Electrical resistivity tomography and self-potential case studies for fractured aquifer characterization and monitoring

Electrical resistivity tomography (ERT) and self-potential (SP) investigations have been conducted in complex carboniferous limestones aquifers in Belgium (synclinorium structures). The aims of this study were (1) to detect and characterize fractured zones in hard rock aquifers, (2) to monitor groundwater flow/water content in these fractured or karstic areas and (3) to use geophysical data to support groundwater flow model set-up and calibration. The investigated areas lie in calcareous synclines.

Electrical images allowed us to detect and characterize (in terms of direction, width and depth) several less resistive anomalies, which are interpreted in terms of fractured and/or karstic zones. To interpret the ERT images, data errors as well as image appraisal indicators (resolution matrix, sensitivity matrix and DOI index) were analysed and compared. This allowed us to determine the depth of investigation of ERT and to avoid the misinterpretation of the resulting images. Inversions based on focusing scheme are tested against smoothness-constraint inversion on these field data to provide more realistic images on the basis of prior geological knowledge.

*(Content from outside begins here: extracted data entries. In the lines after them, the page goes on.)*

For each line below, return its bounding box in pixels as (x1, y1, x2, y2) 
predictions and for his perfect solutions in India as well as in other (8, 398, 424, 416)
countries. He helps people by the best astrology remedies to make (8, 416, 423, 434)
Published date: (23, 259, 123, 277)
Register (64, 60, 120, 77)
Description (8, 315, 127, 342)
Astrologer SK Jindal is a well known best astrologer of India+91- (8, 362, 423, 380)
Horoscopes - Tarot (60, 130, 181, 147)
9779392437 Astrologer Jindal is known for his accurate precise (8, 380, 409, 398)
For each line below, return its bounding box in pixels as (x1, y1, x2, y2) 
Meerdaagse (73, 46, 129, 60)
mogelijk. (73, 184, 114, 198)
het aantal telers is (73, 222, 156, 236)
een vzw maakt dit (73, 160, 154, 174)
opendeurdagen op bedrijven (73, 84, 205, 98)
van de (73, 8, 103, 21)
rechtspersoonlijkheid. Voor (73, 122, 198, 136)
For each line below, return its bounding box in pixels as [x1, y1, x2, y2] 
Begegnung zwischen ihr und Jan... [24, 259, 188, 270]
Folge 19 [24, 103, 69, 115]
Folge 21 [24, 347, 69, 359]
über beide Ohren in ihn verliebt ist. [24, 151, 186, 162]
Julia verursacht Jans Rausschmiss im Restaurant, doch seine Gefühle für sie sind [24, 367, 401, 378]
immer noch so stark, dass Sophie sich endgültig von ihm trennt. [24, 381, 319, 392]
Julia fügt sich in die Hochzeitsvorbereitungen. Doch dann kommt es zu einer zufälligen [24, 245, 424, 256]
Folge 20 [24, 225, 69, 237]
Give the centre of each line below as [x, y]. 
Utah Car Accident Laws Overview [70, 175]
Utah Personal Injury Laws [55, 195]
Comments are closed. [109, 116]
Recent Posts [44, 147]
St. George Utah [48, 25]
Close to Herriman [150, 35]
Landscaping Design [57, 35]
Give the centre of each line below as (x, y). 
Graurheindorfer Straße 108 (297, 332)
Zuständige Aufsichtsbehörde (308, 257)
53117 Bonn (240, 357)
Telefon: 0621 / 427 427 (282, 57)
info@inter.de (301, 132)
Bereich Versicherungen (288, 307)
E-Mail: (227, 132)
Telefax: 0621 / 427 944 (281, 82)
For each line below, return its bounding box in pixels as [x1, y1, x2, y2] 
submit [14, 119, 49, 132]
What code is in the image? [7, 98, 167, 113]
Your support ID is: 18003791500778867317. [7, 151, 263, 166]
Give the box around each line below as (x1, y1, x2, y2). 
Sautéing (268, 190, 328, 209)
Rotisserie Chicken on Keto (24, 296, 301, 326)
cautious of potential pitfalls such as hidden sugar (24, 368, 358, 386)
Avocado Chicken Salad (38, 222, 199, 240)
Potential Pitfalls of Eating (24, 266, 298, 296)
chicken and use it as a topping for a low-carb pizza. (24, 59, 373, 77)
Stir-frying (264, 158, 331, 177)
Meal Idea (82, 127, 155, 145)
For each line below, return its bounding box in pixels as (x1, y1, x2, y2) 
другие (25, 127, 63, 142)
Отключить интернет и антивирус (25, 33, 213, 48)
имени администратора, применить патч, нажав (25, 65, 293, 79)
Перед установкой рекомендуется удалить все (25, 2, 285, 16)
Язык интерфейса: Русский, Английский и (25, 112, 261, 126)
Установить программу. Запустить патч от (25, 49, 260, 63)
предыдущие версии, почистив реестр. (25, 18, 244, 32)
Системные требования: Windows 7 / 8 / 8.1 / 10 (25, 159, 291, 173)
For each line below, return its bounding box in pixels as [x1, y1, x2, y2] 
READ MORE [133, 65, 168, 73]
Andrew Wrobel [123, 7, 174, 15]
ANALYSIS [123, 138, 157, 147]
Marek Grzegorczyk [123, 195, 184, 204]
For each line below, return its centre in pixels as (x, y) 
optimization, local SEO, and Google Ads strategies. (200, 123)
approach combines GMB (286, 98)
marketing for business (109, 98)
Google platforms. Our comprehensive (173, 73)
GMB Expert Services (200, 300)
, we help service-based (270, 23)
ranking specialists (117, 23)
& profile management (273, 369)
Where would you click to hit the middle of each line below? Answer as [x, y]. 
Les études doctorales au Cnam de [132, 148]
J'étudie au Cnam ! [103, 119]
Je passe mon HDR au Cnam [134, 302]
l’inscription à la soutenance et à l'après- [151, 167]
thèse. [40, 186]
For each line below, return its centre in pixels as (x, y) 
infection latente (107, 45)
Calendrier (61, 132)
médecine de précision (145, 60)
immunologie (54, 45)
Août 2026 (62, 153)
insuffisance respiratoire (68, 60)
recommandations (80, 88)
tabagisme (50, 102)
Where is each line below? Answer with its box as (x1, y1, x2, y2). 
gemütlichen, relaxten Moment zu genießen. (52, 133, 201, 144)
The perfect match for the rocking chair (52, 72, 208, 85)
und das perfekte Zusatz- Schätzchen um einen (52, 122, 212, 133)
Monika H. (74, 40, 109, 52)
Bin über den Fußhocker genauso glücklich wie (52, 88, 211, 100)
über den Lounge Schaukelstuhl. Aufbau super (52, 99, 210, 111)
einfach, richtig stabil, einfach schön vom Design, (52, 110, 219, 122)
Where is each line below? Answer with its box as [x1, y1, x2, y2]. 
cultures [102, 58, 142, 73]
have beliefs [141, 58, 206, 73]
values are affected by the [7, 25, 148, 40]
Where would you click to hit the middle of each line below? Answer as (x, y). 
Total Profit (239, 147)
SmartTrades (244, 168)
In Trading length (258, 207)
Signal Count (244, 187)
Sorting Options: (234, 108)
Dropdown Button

Self-potential measurements were performed along the electrical profiles and allowed us to find negative anomalies possibly related with groundwater preferential flow pathways. By taking the assumption that only the electrokinetic effect plays a role in the SP signals, we were able to estimate a first distribution of the water table along our profiles. The SP data showed that in this particular tectonic structure, two perpendicular hydraulic gradients are present. The first gradient is related with the main fold axis direction and is the major drainage system. The second hydraulic gradient is related with the flanks of the calcareous valley. Geophysical data concurrently with ‘ground truth’ geological and hydrogeological data allowed us to better understand the groundwater flow in these calcareous synclines and to verify the conceptual groundwater flow model.